Estimates of Oil Spill Twice the Previous Levels

With mud continuing to battle oil in an attempted "top kill" of the leaking well at the bottom of the Gulf of Mexico, the historic scale of the disaster became clearer Thursday when scientists said the mile-deep well has been spewing 12,000 to 19,000 barrels of oil a day, far more than previously estimated.

Source: Source: Washington Post | Published on May 28, 2010

The new figure supports what many observers have assumed from the images of oil slicking the gulf surface, slathering beaches and spurting from a pipe on the sea floor: This is the worst oil spill in U.S. history.

President Obama, feeling pressure to act in a crisis now in its sixth week, yanked the exploratory drilling permits for 33 deepwater rigs in the gulf and suspended planned exploration in two areas off the coast of Alaska. He announced the moves at a news conference carried on cable TV channels that simultaneously showed the live video feed of effluent billowing from the cracked riser pipe at the bottom of the gulf.

Obama pushed back on suggestions that, as he put it, "BP is off running around doing whatever it wants and nobody is minding the store." He said that his administration is doing all it can, but that, when it comes to plugging the leak, "the federal government does not possess superior technology to BP."

The eventful day included the first prominent administrative casualty of the crisis. Elizabeth Birnbaum, head of Minerals Management Service, which issues permits for offshore drilling, resigned.

The political developments continue to be overshadowed by a technological struggle that has no precedent. Whether the top kill is going to work remains highly uncertain.

The maneuver is a brute-force, yet delicately calibrated, injection of heavy drilling mud into the blowout preventer atop the wellhead. As the mud is pumped from ships at the surface, the hydrocarbons should be forced back down the well toward their source in a porous reservoir called the Macondo field, about 2 1/2 miles below the floor of the gulf.

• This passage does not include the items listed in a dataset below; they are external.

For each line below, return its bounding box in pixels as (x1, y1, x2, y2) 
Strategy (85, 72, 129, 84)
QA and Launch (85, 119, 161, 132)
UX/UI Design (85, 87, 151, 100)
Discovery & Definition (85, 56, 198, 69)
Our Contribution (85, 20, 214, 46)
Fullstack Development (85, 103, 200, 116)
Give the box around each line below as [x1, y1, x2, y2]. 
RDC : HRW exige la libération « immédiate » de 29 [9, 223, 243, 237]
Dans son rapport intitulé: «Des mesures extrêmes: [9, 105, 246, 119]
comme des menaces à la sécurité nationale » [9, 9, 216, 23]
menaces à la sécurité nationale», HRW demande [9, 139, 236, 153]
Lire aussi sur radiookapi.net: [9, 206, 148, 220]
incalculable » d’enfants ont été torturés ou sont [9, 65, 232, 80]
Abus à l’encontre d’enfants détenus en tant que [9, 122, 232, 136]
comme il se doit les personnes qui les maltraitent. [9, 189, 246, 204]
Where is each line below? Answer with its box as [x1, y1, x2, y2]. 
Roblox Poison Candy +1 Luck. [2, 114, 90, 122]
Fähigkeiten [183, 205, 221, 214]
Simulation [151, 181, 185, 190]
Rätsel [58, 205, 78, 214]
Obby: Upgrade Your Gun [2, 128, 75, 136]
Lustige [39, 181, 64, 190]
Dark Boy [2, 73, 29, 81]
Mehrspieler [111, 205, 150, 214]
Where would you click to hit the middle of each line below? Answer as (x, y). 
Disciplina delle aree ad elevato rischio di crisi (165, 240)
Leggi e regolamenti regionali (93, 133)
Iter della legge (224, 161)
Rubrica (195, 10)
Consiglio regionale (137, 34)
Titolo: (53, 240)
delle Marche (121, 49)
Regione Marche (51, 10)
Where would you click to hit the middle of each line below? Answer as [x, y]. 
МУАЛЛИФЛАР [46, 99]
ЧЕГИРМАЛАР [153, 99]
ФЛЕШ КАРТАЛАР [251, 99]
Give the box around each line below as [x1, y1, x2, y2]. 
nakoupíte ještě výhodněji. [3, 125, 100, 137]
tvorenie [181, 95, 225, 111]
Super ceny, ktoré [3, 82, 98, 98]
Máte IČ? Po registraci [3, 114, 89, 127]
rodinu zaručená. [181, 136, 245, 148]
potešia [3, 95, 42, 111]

It has not been smooth sailing. After pumping mud for about nine hours on Wednesday, BP put the pumping on hold throughout the day Thursday while it pondered the initial results. The company resumed Thursday evening.

"Nothing has gone wrong or unanticipated," Doug Suttles, BP's chief operating officer, told reporters. He said engineers hope to improve on their initial performance by preceding a mud injection with a blast of rubber balls and other rough-textured materials -- a "junk shot" -- to clog the blowout preventer and force more mud down into the hole, rather than shooting it out of the leaks in the riser.

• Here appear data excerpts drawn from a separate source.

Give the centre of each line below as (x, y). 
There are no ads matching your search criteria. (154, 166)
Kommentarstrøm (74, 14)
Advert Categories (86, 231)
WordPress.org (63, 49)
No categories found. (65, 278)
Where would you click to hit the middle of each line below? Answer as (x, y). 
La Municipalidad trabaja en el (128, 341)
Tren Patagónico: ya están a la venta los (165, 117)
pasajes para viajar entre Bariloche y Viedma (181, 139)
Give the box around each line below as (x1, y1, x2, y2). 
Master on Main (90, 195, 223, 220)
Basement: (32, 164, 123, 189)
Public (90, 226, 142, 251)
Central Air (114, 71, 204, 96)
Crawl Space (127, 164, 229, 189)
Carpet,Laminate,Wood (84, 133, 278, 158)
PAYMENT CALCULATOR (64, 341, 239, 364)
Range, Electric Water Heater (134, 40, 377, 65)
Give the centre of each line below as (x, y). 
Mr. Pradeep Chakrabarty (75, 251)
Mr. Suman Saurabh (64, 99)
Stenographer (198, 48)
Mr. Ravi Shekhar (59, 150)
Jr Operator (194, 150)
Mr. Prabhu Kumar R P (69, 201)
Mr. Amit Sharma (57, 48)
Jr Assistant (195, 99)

"We did believe we did pump some mud down the well bore. We obviously pumped a lot of mud out the riser," Suttles said.

BP Managing Director Bob Dudley likened the top kill to an "arm-wrestling match with two fairly equal-rated forces. Or taking two fire hoses and driving them together, trying to overcome the other."

The well won't be considered killed until the mud injection has been followed by cement to permanently plug it -- at which point the news would be carried by "the roar coming out of this building," the deadpan Suttles said.